* _Exercise inputs_
+ + + + +
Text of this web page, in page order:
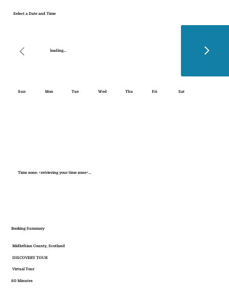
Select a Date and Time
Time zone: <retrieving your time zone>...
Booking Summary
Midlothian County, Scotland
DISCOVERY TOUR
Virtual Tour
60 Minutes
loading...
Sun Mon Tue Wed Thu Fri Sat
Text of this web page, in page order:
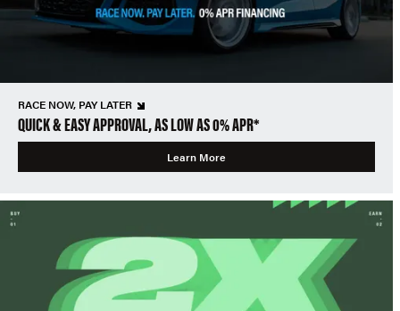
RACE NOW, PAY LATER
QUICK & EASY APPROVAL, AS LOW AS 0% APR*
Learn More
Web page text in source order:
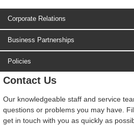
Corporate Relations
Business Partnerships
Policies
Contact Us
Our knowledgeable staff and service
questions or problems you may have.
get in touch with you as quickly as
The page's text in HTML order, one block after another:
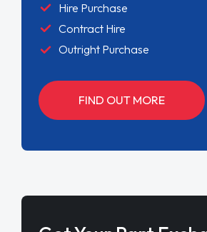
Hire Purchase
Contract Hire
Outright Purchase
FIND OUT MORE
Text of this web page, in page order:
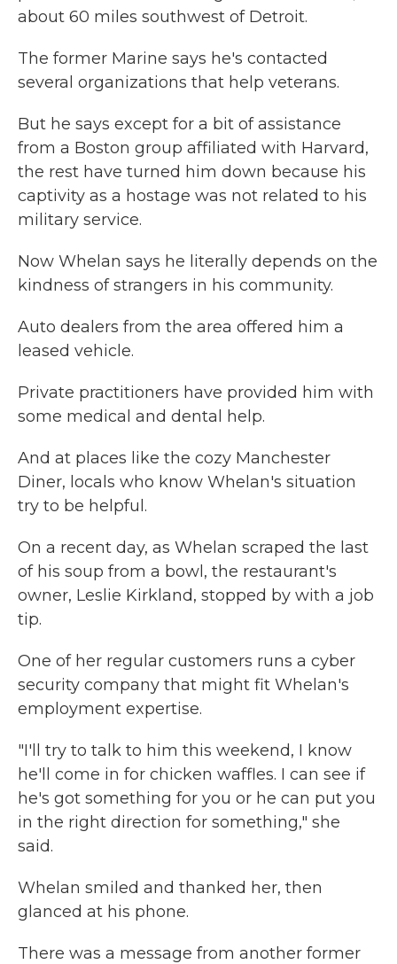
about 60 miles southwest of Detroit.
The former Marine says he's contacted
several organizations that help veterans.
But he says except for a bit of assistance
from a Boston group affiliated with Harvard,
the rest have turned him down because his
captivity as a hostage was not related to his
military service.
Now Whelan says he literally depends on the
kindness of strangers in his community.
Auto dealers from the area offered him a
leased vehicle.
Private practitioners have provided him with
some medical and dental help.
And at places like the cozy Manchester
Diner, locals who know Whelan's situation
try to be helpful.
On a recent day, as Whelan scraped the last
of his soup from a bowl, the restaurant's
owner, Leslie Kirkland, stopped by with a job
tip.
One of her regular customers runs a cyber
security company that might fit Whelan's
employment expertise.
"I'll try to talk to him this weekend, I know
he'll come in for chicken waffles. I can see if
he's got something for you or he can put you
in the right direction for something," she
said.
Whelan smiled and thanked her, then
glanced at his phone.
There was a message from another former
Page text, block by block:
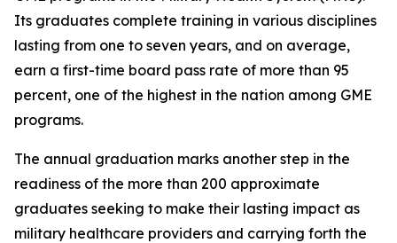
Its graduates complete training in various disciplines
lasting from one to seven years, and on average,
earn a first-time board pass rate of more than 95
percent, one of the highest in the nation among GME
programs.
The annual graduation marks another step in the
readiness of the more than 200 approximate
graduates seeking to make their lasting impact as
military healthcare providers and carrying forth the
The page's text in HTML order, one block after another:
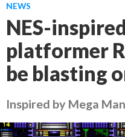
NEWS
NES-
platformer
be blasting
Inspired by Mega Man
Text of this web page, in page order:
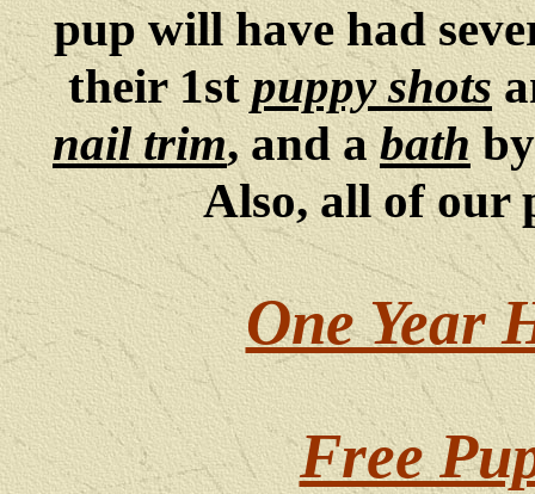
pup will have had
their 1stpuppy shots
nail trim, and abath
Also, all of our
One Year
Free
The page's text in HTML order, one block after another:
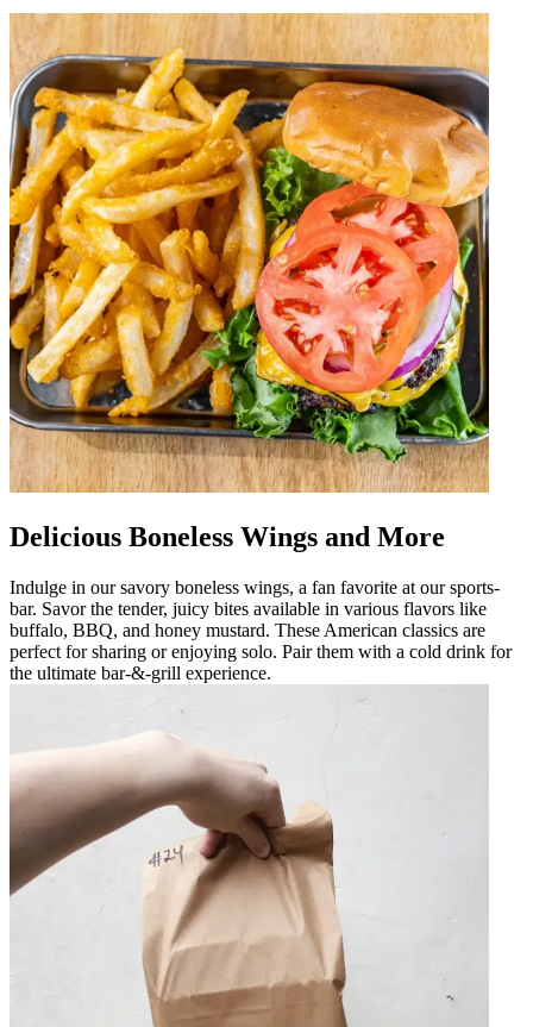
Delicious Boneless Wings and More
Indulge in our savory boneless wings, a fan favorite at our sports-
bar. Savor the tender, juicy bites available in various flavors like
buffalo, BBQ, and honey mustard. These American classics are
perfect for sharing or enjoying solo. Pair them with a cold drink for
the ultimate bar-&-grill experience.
+ + + + +
Write the lines above out again exactly, without any of their pictures.

Text of this web page, in page order:
Select a Date and Time
Time zone: <retrieving your time zone>...
Booking Summary
Midlothian County, Scotland
DISCOVERY TOUR
Virtual Tour
60 Minutes
loading...
Sun Mon Tue Wed Thu Fri Sat
Text of this web page, in page order:
RACE NOW, PAY LATER
QUICK & EASY APPROVAL, AS LOW AS 0% APR*
Learn More
Web page text in source order:
Corporate Relations
Business Partnerships
Policies
Contact Us
Our knowledgeable staff and service
questions or problems you may have.
get in touch with you as quickly as
The page's text in HTML order, one block after another:
Hire Purchase
Contract Hire
Outright Purchase
FIND OUT MORE
Text of this web page, in page order:
about 60 miles southwest of Detroit.
The former Marine says he's contacted
several organizations that help veterans.
But he says except for a bit of assistance
from a Boston group affiliated with Harvard,
the rest have turned him down because his
captivity as a hostage was not related to his
military service.
Now Whelan says he literally depends on the
kindness of strangers in his community.
Auto dealers from the area offered him a
leased vehicle.
Private practitioners have provided him with
some medical and dental help.
And at places like the cozy Manchester
Diner, locals who know Whelan's situation
try to be helpful.
On a recent day, as Whelan scraped the last
of his soup from a bowl, the restaurant's
owner, Leslie Kirkland, stopped by with a job
tip.
One of her regular customers runs a cyber
security company that might fit Whelan's
employment expertise.
"I'll try to talk to him this weekend, I know
he'll come in for chicken waffles. I can see if
he's got something for you or he can put you
in the right direction for something," she
said.
Whelan smiled and thanked her, then
glanced at his phone.
There was a message from another former
Page text, block by block:
Its graduates complete training in various disciplines
lasting from one to seven years, and on average,
earn a first-time board pass rate of more than 95
percent, one of the highest in the nation among GME
programs.
The annual graduation marks another step in the
readiness of the more than 200 approximate
graduates seeking to make their lasting impact as
military healthcare providers and carrying forth the
The page's text in HTML order, one block after another:
NEWS
NES-
platformer
be blasting
Inspired by Mega Man
Text of this web page, in page order:
pup will have had
their 1stpuppy shots
nail trim, and abath
Also, all of our
One Year
Free
The page's text in HTML order, one block after another:
Delicious Boneless Wings and More
Indulge in our savory boneless wings, a fan favorite at our sports-
bar. Savor the tender, juicy bites available in various flavors like
buffalo, BBQ, and honey mustard. These American classics are
perfect for sharing or enjoying solo. Pair them with a cold drink for
the ultimate bar-&-grill experience.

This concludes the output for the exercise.